■ Data
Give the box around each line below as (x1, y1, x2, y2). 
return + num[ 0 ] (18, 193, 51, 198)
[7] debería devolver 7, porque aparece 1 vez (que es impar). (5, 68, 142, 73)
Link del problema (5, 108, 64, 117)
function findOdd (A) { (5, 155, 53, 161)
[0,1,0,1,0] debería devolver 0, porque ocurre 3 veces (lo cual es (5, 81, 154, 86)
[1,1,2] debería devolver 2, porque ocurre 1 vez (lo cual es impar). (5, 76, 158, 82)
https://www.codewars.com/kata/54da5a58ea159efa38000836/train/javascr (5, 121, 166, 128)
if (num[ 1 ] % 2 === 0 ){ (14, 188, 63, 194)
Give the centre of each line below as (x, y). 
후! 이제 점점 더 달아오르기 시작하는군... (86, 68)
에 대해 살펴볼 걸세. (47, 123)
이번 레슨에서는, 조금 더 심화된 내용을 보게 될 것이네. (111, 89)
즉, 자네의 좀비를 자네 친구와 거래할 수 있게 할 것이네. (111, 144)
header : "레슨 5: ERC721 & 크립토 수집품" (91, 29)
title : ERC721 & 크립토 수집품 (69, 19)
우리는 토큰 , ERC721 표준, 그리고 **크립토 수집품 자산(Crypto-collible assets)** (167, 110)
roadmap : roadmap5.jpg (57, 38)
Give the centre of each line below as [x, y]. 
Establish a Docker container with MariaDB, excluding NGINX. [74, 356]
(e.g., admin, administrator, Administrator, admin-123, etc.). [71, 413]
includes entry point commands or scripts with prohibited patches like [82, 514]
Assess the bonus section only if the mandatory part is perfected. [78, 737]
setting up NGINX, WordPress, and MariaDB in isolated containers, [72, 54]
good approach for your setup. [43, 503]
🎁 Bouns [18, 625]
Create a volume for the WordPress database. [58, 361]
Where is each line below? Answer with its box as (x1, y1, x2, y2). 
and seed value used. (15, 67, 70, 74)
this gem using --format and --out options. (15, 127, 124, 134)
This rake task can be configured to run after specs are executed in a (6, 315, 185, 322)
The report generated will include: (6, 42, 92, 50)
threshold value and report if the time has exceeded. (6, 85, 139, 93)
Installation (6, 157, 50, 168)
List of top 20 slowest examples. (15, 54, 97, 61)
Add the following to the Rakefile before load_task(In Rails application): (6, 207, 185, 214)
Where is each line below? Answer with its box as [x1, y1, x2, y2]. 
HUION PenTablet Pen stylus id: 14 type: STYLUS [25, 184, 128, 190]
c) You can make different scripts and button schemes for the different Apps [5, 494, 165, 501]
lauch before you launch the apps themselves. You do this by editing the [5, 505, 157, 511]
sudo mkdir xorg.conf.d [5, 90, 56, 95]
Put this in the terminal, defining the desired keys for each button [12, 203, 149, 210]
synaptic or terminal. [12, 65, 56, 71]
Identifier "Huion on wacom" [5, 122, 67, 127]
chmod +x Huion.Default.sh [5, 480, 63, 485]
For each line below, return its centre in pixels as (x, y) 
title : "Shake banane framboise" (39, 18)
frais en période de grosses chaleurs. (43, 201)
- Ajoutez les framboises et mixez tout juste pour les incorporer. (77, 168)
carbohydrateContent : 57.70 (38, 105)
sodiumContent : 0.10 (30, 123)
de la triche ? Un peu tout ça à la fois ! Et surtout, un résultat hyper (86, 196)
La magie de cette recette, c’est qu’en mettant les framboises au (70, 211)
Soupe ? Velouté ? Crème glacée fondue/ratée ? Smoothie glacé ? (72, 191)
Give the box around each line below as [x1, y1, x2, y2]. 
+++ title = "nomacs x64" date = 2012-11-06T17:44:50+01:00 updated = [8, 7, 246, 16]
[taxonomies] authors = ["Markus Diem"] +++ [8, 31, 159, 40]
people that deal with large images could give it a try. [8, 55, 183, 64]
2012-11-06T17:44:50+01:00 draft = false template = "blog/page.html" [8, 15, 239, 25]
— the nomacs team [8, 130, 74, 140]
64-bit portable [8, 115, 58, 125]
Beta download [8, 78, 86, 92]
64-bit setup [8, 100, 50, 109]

■ What this task involves
Print the data again exactly.

■ Answer to the exercise
Give the box around each line below as (x1, y1, x2, y2). 
return + num[ 0 ] (18, 193, 51, 198)
[7] debería devolver 7, porque aparece 1 vez (que es impar). (5, 68, 142, 73)
Link del problema (5, 108, 64, 117)
function findOdd (A) { (5, 155, 53, 161)
[0,1,0,1,0] debería devolver 0, porque ocurre 3 veces (lo cual es (5, 81, 154, 86)
[1,1,2] debería devolver 2, porque ocurre 1 vez (lo cual es impar). (5, 76, 158, 82)
https://www.codewars.com/kata/54da5a58ea159efa38000836/train/javascr (5, 121, 166, 128)
if (num[ 1 ] % 2 === 0 ){ (14, 188, 63, 194)
Give the centre of each line below as (x, y). 
후! 이제 점점 더 달아오르기 시작하는군... (86, 68)
에 대해 살펴볼 걸세. (47, 123)
이번 레슨에서는, 조금 더 심화된 내용을 보게 될 것이네. (111, 89)
즉, 자네의 좀비를 자네 친구와 거래할 수 있게 할 것이네. (111, 144)
header : "레슨 5: ERC721 & 크립토 수집품" (91, 29)
title : ERC721 & 크립토 수집품 (69, 19)
우리는 토큰 , ERC721 표준, 그리고 **크립토 수집품 자산(Crypto-collible assets)** (167, 110)
roadmap : roadmap5.jpg (57, 38)
Give the centre of each line below as [x, y]. 
Establish a Docker container with MariaDB, excluding NGINX. [74, 356]
(e.g., admin, administrator, Administrator, admin-123, etc.). [71, 413]
includes entry point commands or scripts with prohibited patches like [82, 514]
Assess the bonus section only if the mandatory part is perfected. [78, 737]
setting up NGINX, WordPress, and MariaDB in isolated containers, [72, 54]
good approach for your setup. [43, 503]
🎁 Bouns [18, 625]
Create a volume for the WordPress database. [58, 361]
Where is each line below? Answer with its box as (x1, y1, x2, y2). 
and seed value used. (15, 67, 70, 74)
this gem using --format and --out options. (15, 127, 124, 134)
This rake task can be configured to run after specs are executed in a (6, 315, 185, 322)
The report generated will include: (6, 42, 92, 50)
threshold value and report if the time has exceeded. (6, 85, 139, 93)
Installation (6, 157, 50, 168)
List of top 20 slowest examples. (15, 54, 97, 61)
Add the following to the Rakefile before load_task(In Rails application): (6, 207, 185, 214)
Where is each line below? Answer with its box as [x1, y1, x2, y2]. 
HUION PenTablet Pen stylus id: 14 type: STYLUS [25, 184, 128, 190]
c) You can make different scripts and button schemes for the different Apps [5, 494, 165, 501]
lauch before you launch the apps themselves. You do this by editing the [5, 505, 157, 511]
sudo mkdir xorg.conf.d [5, 90, 56, 95]
Put this in the terminal, defining the desired keys for each button [12, 203, 149, 210]
synaptic or terminal. [12, 65, 56, 71]
Identifier "Huion on wacom" [5, 122, 67, 127]
chmod +x Huion.Default.sh [5, 480, 63, 485]
For each line below, return its centre in pixels as (x, y) 
title : "Shake banane framboise" (39, 18)
frais en période de grosses chaleurs. (43, 201)
- Ajoutez les framboises et mixez tout juste pour les incorporer. (77, 168)
carbohydrateContent : 57.70 (38, 105)
sodiumContent : 0.10 (30, 123)
de la triche ? Un peu tout ça à la fois ! Et surtout, un résultat hyper (86, 196)
La magie de cette recette, c’est qu’en mettant les framboises au (70, 211)
Soupe ? Velouté ? Crème glacée fondue/ratée ? Smoothie glacé ? (72, 191)
Give the box around each line below as [x1, y1, x2, y2]. 
+++ title = "nomacs x64" date = 2012-11-06T17:44:50+01:00 updated = [8, 7, 246, 16]
[taxonomies] authors = ["Markus Diem"] +++ [8, 31, 159, 40]
people that deal with large images could give it a try. [8, 55, 183, 64]
2012-11-06T17:44:50+01:00 draft = false template = "blog/page.html" [8, 15, 239, 25]
— the nomacs team [8, 130, 74, 140]
64-bit portable [8, 115, 58, 125]
Beta download [8, 78, 86, 92]
64-bit setup [8, 100, 50, 109]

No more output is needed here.